What you will do.
An exact transcription of all the data is required, with every image removed.

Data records
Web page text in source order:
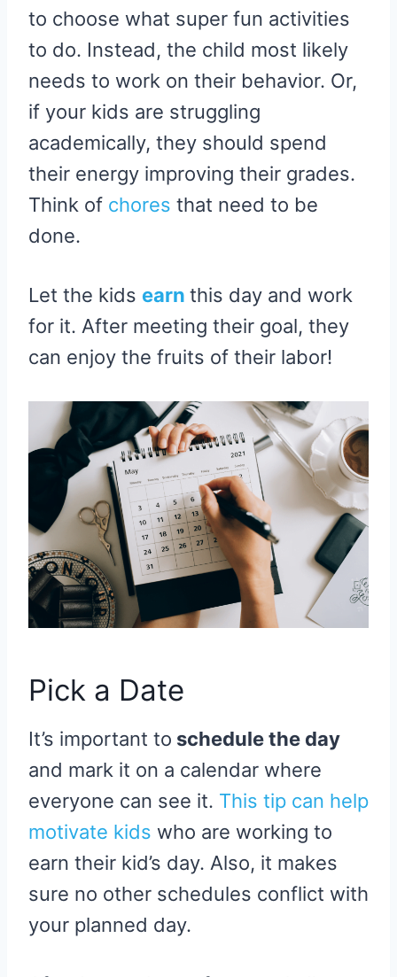
to choose what super fun activities
to do. Instead, the child most likely
needs to work on their behavior. Or,
if your kids are struggling
academically, they should spend
their energy improving their grades.
Think of chores that need to be
done.
Let the kids earn this day and work
for it. After meeting their goal, they
can enjoy the fruits of their labor!
Pick a Date
It’s important to schedule the day
and mark it on a calendar where
everyone can see it. This tip can help
motivate kids who are working to
earn their kid’s day. Also, it makes
sure no other schedules conflict with
your planned day.
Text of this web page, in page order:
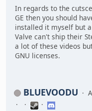
In regards to the
GE then you should
installed it myself but
Valve can't ship their
a lot of these videos
GNU licenses.
BLUEVOODU
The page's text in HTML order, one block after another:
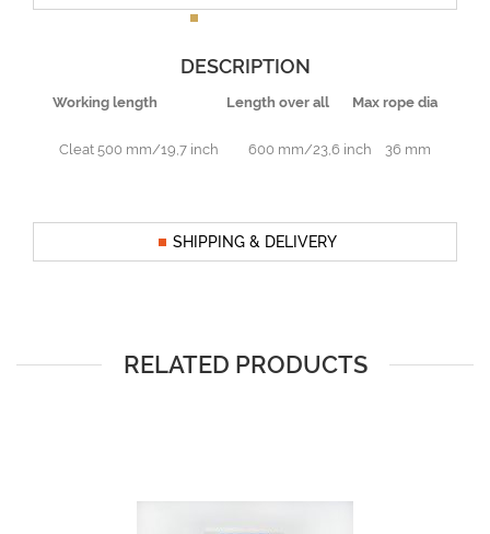
DESCRIPTION
Working length Length over all Max rope dia
Cleat 500 mm/19,7 inch 600 mm/23,6 inch 36 mm
SHIPPING & DELIVERY
RELATED PRODUCTS
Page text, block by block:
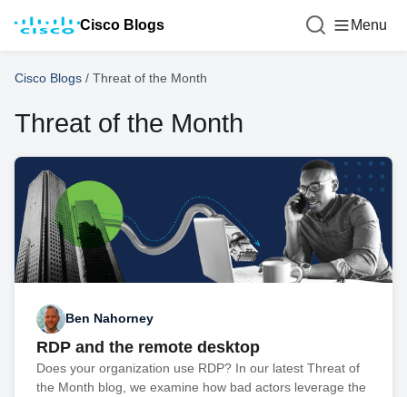
Cisco Blogs Menu
Cisco Blogs / Threat of the Month
Threat of the Month
Ben Nahorney
RDP and the remote desktop
Does your organization use RDP? In our latest Threat of
the Month blog, we examine how bad actors leverage the
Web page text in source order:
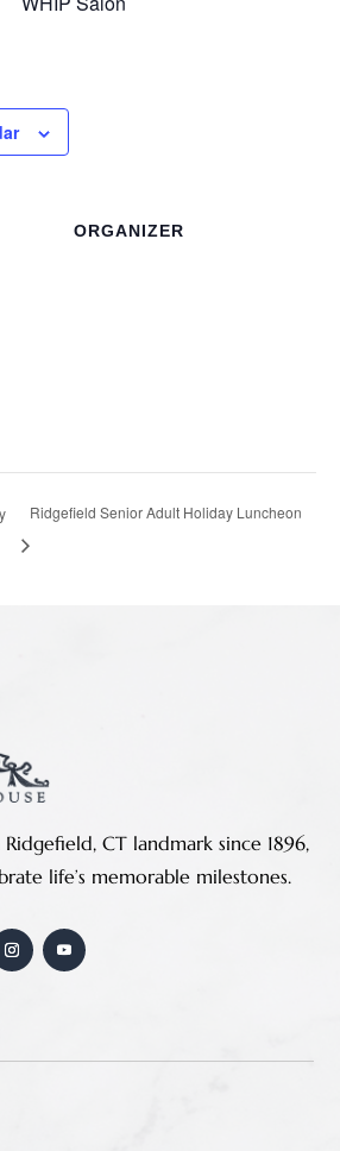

Response.
Web page text in source order:
to choose what super fun activities
to do. Instead, the child most likely
needs to work on their behavior. Or,
if your kids are struggling
academically, they should spend
their energy improving their grades.
Think of chores that need to be
done.
Let the kids earn this day and work
for it. After meeting their goal, they
can enjoy the fruits of their labor!
Pick a Date
It’s important to schedule the day
and mark it on a calendar where
everyone can see it. This tip can help
motivate kids who are working to
earn their kid’s day. Also, it makes
sure no other schedules conflict with
your planned day.
Text of this web page, in page order:
In regards to the
GE then you should
installed it myself but
Valve can't ship their
a lot of these videos
GNU licenses.
BLUEVOODU
The page's text in HTML order, one block after another:
DESCRIPTION
Working length Length over all Max rope dia
Cleat 500 mm/19,7 inch 600 mm/23,6 inch 36 mm
SHIPPING & DELIVERY
RELATED PRODUCTS
Page text, block by block:
Cisco Blogs Menu
Cisco Blogs / Threat of the Month
Threat of the Month
Ben Nahorney
RDP and the remote desktop
Does your organization use RDP? In our latest Threat of
the Month blog, we examine how bad actors leverage the
Web page text in source order:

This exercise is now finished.